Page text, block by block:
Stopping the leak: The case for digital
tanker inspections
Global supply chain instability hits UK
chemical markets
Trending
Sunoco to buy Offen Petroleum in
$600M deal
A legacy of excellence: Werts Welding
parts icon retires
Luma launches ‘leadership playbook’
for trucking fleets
---------------
▶ _EXERCISE DIRECTIONS_: Once more and in full, please write out the listing above exactly.

▶ _EXERCISE RESPONSE_:
Page text, block by block:
Stopping the leak: The case for digital
tanker inspections
Global supply chain instability hits UK
chemical markets
Trending
Sunoco to buy Offen Petroleum in
$600M deal
A legacy of excellence: Werts Welding
parts icon retires
Luma launches ‘leadership playbook’
for trucking fleets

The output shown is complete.